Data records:
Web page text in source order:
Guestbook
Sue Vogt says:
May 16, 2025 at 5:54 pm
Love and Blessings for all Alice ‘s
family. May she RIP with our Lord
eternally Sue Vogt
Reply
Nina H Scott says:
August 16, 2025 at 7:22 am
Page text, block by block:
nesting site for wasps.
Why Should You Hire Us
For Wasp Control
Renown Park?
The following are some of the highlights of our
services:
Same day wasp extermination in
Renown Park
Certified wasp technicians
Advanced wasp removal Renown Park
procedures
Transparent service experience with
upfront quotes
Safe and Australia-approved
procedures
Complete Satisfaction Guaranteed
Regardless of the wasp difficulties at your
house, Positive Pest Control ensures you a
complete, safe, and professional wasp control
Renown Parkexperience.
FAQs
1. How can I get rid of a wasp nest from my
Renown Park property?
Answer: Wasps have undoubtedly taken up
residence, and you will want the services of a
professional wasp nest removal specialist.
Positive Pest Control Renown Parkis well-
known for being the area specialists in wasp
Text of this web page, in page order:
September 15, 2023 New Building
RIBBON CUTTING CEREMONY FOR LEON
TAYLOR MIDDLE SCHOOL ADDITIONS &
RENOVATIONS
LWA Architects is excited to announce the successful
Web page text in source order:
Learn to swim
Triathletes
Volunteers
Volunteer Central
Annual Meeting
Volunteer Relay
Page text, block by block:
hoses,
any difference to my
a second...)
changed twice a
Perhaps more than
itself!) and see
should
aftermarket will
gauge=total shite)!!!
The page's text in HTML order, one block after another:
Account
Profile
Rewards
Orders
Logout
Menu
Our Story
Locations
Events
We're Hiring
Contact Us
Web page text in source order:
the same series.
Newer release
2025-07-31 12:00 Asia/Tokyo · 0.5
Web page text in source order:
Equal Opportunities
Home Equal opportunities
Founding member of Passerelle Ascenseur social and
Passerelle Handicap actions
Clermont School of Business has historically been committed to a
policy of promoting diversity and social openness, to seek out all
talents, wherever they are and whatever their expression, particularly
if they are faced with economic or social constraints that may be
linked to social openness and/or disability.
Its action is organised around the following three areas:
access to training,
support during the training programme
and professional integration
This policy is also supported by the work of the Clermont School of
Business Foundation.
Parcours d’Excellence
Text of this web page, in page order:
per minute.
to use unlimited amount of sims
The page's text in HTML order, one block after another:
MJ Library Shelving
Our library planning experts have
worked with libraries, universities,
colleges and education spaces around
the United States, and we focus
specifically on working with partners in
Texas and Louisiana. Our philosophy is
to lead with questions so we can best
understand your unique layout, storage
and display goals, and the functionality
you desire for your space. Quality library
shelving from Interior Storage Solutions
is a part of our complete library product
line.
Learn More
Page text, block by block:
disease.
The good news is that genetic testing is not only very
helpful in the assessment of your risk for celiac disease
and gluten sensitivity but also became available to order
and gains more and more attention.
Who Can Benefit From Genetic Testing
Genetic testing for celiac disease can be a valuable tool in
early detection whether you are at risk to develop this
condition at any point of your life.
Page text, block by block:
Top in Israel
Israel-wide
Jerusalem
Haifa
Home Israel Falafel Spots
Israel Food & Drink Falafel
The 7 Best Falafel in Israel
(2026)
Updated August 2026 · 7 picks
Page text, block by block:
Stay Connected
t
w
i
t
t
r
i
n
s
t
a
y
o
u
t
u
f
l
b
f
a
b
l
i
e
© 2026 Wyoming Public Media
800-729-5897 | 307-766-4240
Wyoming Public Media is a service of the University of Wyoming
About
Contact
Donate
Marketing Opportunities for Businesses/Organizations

Problem to solve: Please set down each entry again, word for word.

Answer section:
Web page text in source order:
Guestbook
Sue Vogt says:
May 16, 2025 at 5:54 pm
Love and Blessings for all Alice ‘s
family. May she RIP with our Lord
eternally Sue Vogt
Reply
Nina H Scott says:
August 16, 2025 at 7:22 am
Page text, block by block:
nesting site for wasps.
Why Should You Hire Us
For Wasp Control
Renown Park?
The following are some of the highlights of our
services:
Same day wasp extermination in
Renown Park
Certified wasp technicians
Advanced wasp removal Renown Park
procedures
Transparent service experience with
upfront quotes
Safe and Australia-approved
procedures
Complete Satisfaction Guaranteed
Regardless of the wasp difficulties at your
house, Positive Pest Control ensures you a
complete, safe, and professional wasp control
Renown Parkexperience.
FAQs
1. How can I get rid of a wasp nest from my
Renown Park property?
Answer: Wasps have undoubtedly taken up
residence, and you will want the services of a
professional wasp nest removal specialist.
Positive Pest Control Renown Parkis well-
known for being the area specialists in wasp
Text of this web page, in page order:
September 15, 2023 New Building
RIBBON CUTTING CEREMONY FOR LEON
TAYLOR MIDDLE SCHOOL ADDITIONS &
RENOVATIONS
LWA Architects is excited to announce the successful
Web page text in source order:
Learn to swim
Triathletes
Volunteers
Volunteer Central
Annual Meeting
Volunteer Relay
Page text, block by block:
hoses,
any difference to my
a second...)
changed twice a
Perhaps more than
itself!) and see
should
aftermarket will
gauge=total shite)!!!
The page's text in HTML order, one block after another:
Account
Profile
Rewards
Orders
Logout
Menu
Our Story
Locations
Events
We're Hiring
Contact Us
Web page text in source order:
the same series.
Newer release
2025-07-31 12:00 Asia/Tokyo · 0.5
Web page text in source order:
Equal Opportunities
Home Equal opportunities
Founding member of Passerelle Ascenseur social and
Passerelle Handicap actions
Clermont School of Business has historically been committed to a
policy of promoting diversity and social openness, to seek out all
talents, wherever they are and whatever their expression, particularly
if they are faced with economic or social constraints that may be
linked to social openness and/or disability.
Its action is organised around the following three areas:
access to training,
support during the training programme
and professional integration
This policy is also supported by the work of the Clermont School of
Business Foundation.
Parcours d’Excellence
Text of this web page, in page order:
per minute.
to use unlimited amount of sims
The page's text in HTML order, one block after another:
MJ Library Shelving
Our library planning experts have
worked with libraries, universities,
colleges and education spaces around
the United States, and we focus
specifically on working with partners in
Texas and Louisiana. Our philosophy is
to lead with questions so we can best
understand your unique layout, storage
and display goals, and the functionality
you desire for your space. Quality library
shelving from Interior Storage Solutions
is a part of our complete library product
line.
Learn More
Page text, block by block:
disease.
The good news is that genetic testing is not only very
helpful in the assessment of your risk for celiac disease
and gluten sensitivity but also became available to order
and gains more and more attention.
Who Can Benefit From Genetic Testing
Genetic testing for celiac disease can be a valuable tool in
early detection whether you are at risk to develop this
condition at any point of your life.
Page text, block by block:
Top in Israel
Israel-wide
Jerusalem
Haifa
Home Israel Falafel Spots
Israel Food & Drink Falafel
The 7 Best Falafel in Israel
(2026)
Updated August 2026 · 7 picks
Page text, block by block:
Stay Connected
t
w
i
t
t
r
i
n
s
t
a
y
o
u
t
u
f
l
b
f
a
b
l
i
e
© 2026 Wyoming Public Media
800-729-5897 | 307-766-4240
Wyoming Public Media is a service of the University of Wyoming
About
Contact
Donate
Marketing Opportunities for Businesses/Organizations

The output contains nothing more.